The idea of El Sistema has been entering conversations about American music education. The title is tossed around and linked with success stories of famous musicians such as Gustavo Dudamel. A simple internet search provides inspirational videos and images of joy and triumph. There exists, however, some confusion over what exactly El Sistema is. The simplest answer: It is an idea. With roots in the impoverished barrios in Venezuela, it is an idea that has spread from South America to the United States and abroad as a way to offer children a way out of the cycle of poverty they have been presented with through the values and skills learned through music. Though the structure of the American El Sistema-inspired programs varies, they all are based on the belief that every child is entitled to the opportunity to learn an instrument despite their financial or social standing.
What is El Sistema?
Dr. José Antonio Abreu founded what we now know as El Sistema in Venezuela in 1975, building it from a group of eleven children to a national state-funded program with locations throughout the country. His goal was to provide children with a safe place to be after school and give them the skills and opportunities to find an alternative to the pervasive cycle of poverty. Since the program is free of charge, any child is able to attend El Sistema regardless of economic status. Each site, or nucleo, has orchestral and choral programs as well as folk, jazz, and special needs classes. The world-renowned Simon Bolivar Youth Orchestra is one of the top orchestras to come out of this system, as well as the music director of the Los Angeles Philharmonic, Gustavo Dudamel.
In 2009, Dr Abreu was awarded the TED Prize. With this comes the opportunity to share a wish with the world. His was for the United States to set up a series of El Sistema inspired programs throughout the country for the benefit of impoverished youth. According to El Sistema USA, today there are over one hundred registered El Sistema-inspired programs throughout the nation. This wish has spread abroad to other countries on all seven continents excluding Antarctica.
The programs in the United States, while they carry the values and goals of Dr. Abreu’s original mission, have some significant differences in structure. El Sistema itself is not a curriculum, but Venezuela has a national one that can be adapted at the local level. The United States does not have a set national curriculum for music education, therefore it is decided by each individual program. El Sistema is also not a pedagogy. While it provides a programming structure and mission, the methods used in the United States vary depending on the program. Funding has been an issue as well; since the programs are not nationally sponsored, they need to find outside funding. This can be done through fundraising, school systems (depending on who is sponsoring the program), grants, or other avenues. Currently, only one program in the United States has been funded directly by a municipal government.
For more information (www.elsistemausa.org/el-sistema-in-the-u-s.htm)

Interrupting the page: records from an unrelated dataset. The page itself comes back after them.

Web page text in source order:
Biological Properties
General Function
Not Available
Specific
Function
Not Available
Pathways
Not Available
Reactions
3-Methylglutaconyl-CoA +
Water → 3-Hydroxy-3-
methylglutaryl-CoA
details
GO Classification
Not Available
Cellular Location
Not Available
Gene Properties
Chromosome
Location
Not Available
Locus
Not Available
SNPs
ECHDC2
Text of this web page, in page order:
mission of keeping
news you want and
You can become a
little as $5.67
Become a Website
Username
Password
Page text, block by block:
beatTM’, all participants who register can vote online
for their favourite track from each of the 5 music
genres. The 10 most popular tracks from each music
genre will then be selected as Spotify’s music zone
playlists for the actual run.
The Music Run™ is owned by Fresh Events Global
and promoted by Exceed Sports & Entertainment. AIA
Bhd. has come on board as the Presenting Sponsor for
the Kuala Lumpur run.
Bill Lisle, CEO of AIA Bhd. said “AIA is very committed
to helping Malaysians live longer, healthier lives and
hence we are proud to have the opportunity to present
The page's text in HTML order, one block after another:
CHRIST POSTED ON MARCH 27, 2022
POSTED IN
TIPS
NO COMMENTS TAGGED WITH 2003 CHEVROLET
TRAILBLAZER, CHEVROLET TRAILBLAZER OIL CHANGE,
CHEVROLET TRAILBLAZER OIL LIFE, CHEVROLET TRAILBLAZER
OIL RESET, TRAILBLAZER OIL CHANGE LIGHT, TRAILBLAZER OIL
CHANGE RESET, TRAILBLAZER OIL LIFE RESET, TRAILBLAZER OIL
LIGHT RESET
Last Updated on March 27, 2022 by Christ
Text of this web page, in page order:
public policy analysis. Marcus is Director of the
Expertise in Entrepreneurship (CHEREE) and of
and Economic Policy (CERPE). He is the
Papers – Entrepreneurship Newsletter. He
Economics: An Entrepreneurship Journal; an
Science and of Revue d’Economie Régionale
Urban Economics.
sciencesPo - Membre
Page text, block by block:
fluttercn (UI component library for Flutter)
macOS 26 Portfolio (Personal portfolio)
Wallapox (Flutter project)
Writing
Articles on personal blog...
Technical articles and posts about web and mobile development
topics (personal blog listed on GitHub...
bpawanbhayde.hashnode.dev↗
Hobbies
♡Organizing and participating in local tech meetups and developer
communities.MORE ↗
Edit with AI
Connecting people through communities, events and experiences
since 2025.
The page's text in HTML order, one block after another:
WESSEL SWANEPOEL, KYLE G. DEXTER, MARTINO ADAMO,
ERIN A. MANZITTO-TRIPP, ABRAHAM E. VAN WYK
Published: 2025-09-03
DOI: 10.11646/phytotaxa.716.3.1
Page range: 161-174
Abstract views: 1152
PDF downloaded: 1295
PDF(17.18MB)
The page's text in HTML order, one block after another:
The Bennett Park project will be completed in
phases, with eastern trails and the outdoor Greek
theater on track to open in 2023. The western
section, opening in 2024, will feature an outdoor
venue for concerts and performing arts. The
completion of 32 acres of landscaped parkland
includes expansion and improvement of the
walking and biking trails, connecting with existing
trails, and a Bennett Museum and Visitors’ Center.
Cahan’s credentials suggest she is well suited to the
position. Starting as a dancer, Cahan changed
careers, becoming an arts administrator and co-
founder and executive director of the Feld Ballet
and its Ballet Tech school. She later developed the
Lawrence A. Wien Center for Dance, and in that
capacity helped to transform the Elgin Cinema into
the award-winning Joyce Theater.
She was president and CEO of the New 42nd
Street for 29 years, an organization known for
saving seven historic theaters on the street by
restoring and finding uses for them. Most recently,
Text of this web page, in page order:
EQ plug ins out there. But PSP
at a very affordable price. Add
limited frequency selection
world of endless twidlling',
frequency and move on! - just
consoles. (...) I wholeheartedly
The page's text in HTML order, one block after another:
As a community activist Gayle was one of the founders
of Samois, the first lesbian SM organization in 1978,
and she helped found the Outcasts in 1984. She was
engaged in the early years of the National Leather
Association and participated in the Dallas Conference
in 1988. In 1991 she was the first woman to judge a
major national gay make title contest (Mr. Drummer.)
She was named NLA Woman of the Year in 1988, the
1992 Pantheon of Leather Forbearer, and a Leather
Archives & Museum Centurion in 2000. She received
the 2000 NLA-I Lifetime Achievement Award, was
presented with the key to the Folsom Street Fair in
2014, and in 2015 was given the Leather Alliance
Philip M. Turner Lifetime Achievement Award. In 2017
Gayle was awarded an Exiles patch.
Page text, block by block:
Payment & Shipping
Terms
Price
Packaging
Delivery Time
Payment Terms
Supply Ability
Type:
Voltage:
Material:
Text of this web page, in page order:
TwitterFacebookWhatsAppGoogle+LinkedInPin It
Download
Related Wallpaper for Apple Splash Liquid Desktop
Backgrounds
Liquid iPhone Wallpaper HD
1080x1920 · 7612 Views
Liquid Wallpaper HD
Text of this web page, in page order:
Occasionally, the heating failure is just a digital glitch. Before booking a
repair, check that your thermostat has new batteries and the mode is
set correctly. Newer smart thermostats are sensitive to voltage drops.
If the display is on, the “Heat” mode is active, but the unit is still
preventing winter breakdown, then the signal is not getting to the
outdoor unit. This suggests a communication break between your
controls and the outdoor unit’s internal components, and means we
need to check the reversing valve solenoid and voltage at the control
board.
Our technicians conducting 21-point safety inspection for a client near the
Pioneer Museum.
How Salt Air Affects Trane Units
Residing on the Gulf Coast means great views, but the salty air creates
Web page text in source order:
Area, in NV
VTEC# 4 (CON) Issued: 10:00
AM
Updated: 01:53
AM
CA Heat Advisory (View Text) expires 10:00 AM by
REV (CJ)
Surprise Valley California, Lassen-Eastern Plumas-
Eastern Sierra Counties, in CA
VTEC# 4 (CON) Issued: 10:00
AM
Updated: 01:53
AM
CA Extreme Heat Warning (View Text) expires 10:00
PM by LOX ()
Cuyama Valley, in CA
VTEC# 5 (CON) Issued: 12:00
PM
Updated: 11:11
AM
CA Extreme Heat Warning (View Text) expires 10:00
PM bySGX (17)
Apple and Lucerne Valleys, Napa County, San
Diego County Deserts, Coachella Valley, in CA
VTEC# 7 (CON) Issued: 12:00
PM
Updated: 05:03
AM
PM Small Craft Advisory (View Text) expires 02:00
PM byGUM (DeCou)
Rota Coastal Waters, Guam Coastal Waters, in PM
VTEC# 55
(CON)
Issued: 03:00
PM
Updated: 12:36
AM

El Sistema in Massachusetts
Eight of the country’s registered El Sistema programs are located in Massachusetts, with the majority being in the Greater Boston area. Programs are located in Boston, Somerville, Cambridge, Roslindale, Pittsfield, Dorchester, Hyde Park, Roxbury, and Jamaica Plain. Each program serves a different type of community, but almost all of them serve schools where the majority of children are on free or reduced lunches or communities that are left needing in other ways. Five of Massachusetts’ programs operate within Boston Public Schools: El Sistema at Conservatory Lab, Josiah Quincy Orchestra Program, Bridge Boston, Margarita Muniz Academy, and musiConnects.
New England Conservatory has historically been a supporter of national El Sistema-inspired programs. From 2009-2014, the school had a Sistema Fellows Program, also referred to until 2011 as the Abreu Fellows Program. It was designed as a professional training program to prepare students to create, head, manage, and teach an El Sistema-inspired program in both the United States and abroad. With only 10 fellows per year, it was a highly selective program. Fellows gained experience through local programs, once established, as well as first-hand experience in Venezuela. They were also required to spend one year after graduation working with El Sistema initiatives. Many of the current programs operating in Massachusetts were created and run by former Fellows, including Bridge Boston, Conservatory Lab, Josiah Quincy Orchestra Program, and Revolution of Hope.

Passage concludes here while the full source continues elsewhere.